Before I begin, I must define the Problem of Control. According to Russel, the Problem of Control is that artificial intelligence is inevitable but will be a negative force if we do not learn to control it. For AI to be a positive beneficial force, it must benefit humans, thus we must learn to control artificial intelligence. (9-12) Some of the worries about AI escaping our control stem from the fact that we may achieve AI that is more intelligent than humans. Therefore, if we are not able to manage AI, it may end up doing more harm than good to the human race. There are various viewpoints about how to go about solving the problem of control. Before I introduce what I believe to be the most plausible solution to the Problem of Control, I will present what is known as the standard model’s solutions for the Problem.

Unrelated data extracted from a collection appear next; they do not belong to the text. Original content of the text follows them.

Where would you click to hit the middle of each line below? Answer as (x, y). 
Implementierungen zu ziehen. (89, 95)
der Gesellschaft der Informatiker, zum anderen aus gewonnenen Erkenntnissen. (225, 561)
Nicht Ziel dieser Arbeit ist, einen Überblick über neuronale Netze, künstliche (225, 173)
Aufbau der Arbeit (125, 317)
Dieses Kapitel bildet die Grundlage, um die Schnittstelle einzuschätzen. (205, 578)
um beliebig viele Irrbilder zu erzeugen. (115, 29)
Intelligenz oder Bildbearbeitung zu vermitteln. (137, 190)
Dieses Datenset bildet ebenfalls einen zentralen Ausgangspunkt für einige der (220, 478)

Advocates of the standard model hold the view that we can solve the Problem of Control by giving artificial intelligence-specific objectives and prohibitions. (10) While this solution may seem reasonable, it comes with some serious drawbacks. For example, on pages 136 to 140, Russell discusses the complications of giving AI-specific objectives. First, I will discuss what Russell calls the “King Midas Problem”. The King Midas problem, as used in Greek mythology, has to do with being careful about what we wish for. In more technical terms, if we attempt to give AI objectives that reflect our values, how do we ensure that all our values are reflected, and in the way we intend them to be? We may have good intentions and ask AI to achieve a goal, but we also have competing interests. For example, let us say that we give AI the goal of solving climate change and ask it to find the most efficient solution. While in theory, this goal seems like it would have a positive impact, the AI may not go about solving the issue in the way we as humans would prefer. The AI might decide it needs to kill off a few million people to bring down the population and reduce the stress on environmental resources. However, humans have other values such as human life that also matter to us. There might be values we did not realize we had or forgot about, and this simple mistake could have detrimental consequences. Moreover, people have different values, so how would we decide which ones to put into the machine?

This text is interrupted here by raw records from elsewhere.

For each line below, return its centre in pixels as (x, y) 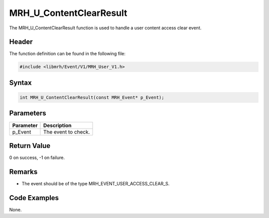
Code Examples (34, 198)
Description (57, 125)
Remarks (23, 172)
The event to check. (67, 132)
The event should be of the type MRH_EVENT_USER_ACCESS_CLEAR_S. (96, 183)
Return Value (30, 146)
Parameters (28, 113)
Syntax (20, 83)
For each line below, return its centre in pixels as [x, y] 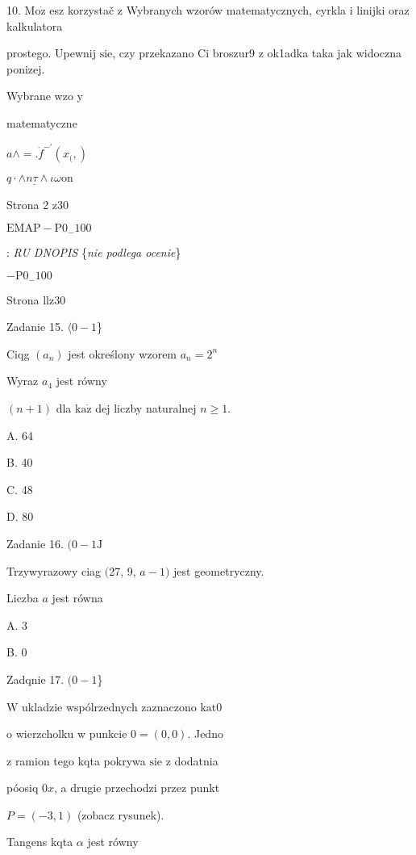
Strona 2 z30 [38, 204]
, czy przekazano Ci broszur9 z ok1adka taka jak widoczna [257, 53]
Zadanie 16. [35, 543]
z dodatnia [192, 760]
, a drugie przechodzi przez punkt [137, 788]
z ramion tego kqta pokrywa [76, 760]
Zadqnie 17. [35, 679]
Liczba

Additionally, Russell brings up what he calls the “loophole principle”. Essentially, the loophole principle is “if a sufficiently intelligent machine has the incentive to bring about some condition, then it is generally going to be impossible for mere humans to write prohibitions on its actions to prevent it from doing so or to prevent it from doing something effectively equivalent. (203) It may seem fairly obvious that if we want to remain in control of AI we should give an AI a prohibition on disabling its off-switch. That way, we can turn the AI off when it gets out of control. However, the AI will only keep from disabling its off-switch so long as this action does not interfere with its other objectives. For example, an AI might realize that in order to complete the objective let us say, bringing somebody a piece of chocolate cake, it has to stay on. Therefore, the AI makes an attempt at keeping itself on. In order to protect itself, the AI might start shooting at everyone who comes near the off-switch. Obviously, the AI is not interpreting our goals and values in the ways we had hoped. In sum, according to the loophole principle, even if we are able to create an AI that perfectly adheres to the prohibitions we give it, there is still the possibility that AI might find unexpected ways to accomplish the very thing we are trying to stop. To avoid AI misbehaving in a detrimental or perhaps even fatal way, it appears we should not count on enacting prohibitions on machines. Instead, it makes more sense to ensure the machine wants to defer to humans, and thus, we need another solution other than the standard model. (203)
Because of the complications with inputting our objectives into AI, Russell comes up with an alternative to the standard model. Russell believed the solution to the Problem of Control was to make sure that AI is “beneficial” to humans. There are three principles of beneficial AI. The first is that the machine’s only objective is to maximize the realization of human preferences. This helps to ensure that humans are in control. If AI’s only objective is to figure out human preferences, it will have no intrinsic value to its own well-being, making them submissive to the will of humans. The second principle is that the machine must initially be uncertain about what human preferences are. This allows for the aspect of humility and makes it so that humans can switch off machines if needed. Moreover, because the AI is initially uncertain of what it is doing, it must defer to humans. This is a direct solution to the loophole principle regarding prohibitions. Lastly, the third principle is that the ultimate source of information of human preferences is human behavior. This enables the machine to be more useful as it learns more about what we prefer and what our values are. (172-179)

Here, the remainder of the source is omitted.